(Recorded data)
Segment Open

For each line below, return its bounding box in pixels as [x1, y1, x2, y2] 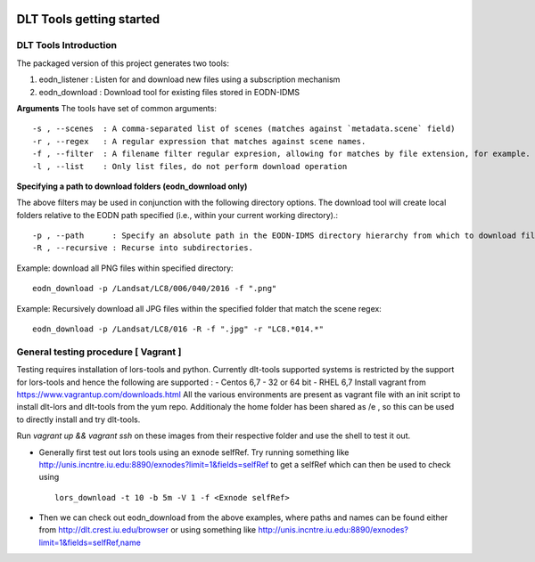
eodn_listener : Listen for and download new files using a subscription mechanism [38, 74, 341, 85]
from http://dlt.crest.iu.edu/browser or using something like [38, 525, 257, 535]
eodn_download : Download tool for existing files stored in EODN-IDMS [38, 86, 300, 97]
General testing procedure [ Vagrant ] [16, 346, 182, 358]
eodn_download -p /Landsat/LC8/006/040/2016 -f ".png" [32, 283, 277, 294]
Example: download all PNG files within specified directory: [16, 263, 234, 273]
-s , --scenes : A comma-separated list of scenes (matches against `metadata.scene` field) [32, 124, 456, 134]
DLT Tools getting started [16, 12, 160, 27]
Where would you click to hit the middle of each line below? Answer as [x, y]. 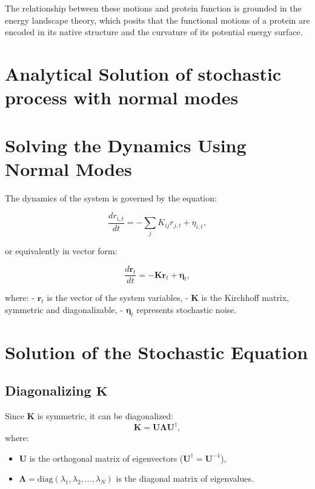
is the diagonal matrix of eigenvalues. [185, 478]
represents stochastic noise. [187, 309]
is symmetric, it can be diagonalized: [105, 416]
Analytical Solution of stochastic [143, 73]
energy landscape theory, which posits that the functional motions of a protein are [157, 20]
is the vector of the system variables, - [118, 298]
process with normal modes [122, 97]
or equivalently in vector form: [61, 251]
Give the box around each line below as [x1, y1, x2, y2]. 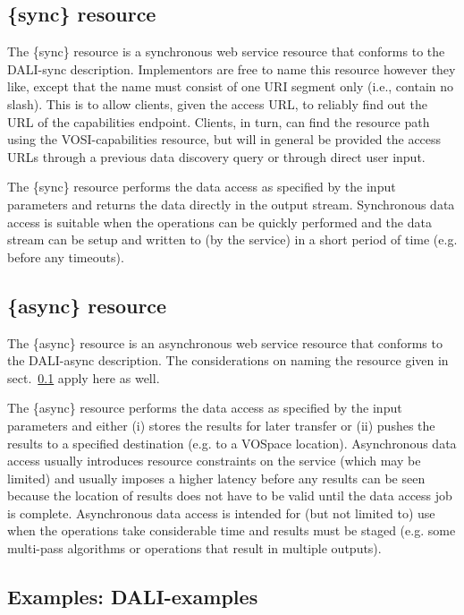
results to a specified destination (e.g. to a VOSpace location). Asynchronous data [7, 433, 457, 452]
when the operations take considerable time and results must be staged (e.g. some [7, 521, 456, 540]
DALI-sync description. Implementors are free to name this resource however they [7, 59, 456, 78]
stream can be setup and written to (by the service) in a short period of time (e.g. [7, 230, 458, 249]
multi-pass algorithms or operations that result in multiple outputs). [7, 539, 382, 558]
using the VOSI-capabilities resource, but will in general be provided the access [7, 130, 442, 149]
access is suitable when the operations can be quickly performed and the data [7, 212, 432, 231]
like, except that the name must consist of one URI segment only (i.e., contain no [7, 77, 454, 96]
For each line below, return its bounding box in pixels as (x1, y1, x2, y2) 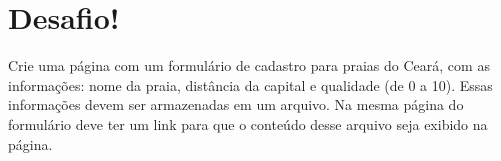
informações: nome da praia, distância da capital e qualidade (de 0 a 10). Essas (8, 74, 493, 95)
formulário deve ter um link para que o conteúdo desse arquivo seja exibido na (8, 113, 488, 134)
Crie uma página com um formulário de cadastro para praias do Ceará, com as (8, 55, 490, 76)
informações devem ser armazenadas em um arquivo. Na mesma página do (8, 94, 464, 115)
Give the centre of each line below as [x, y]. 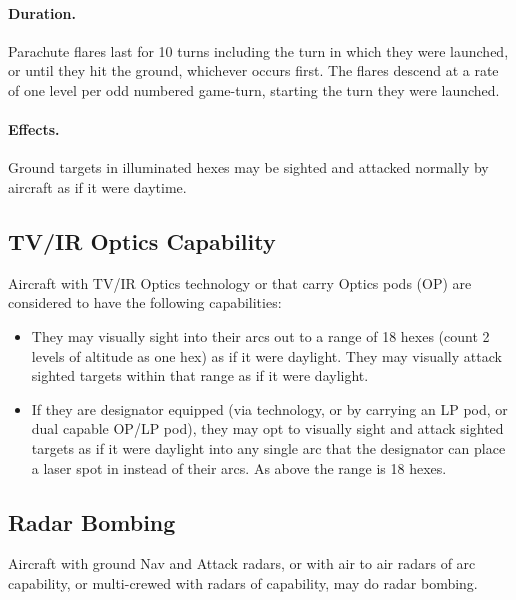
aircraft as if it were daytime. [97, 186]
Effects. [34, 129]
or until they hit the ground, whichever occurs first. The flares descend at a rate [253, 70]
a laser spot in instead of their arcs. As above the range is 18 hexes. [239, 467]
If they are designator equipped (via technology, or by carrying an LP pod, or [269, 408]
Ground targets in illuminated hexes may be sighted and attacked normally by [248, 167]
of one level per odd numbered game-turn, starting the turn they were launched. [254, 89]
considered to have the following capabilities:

Segment Closed

REQUIRED ACTION: Whenever a line above includes the string "like", copy it.

WRITTEN RESPONSE:
from http://dlt.crest.iu.edu/browser or using something like [38, 525, 257, 535]
like, except that the name must consist of one URI segment only (i.e., contain no [7, 77, 454, 96]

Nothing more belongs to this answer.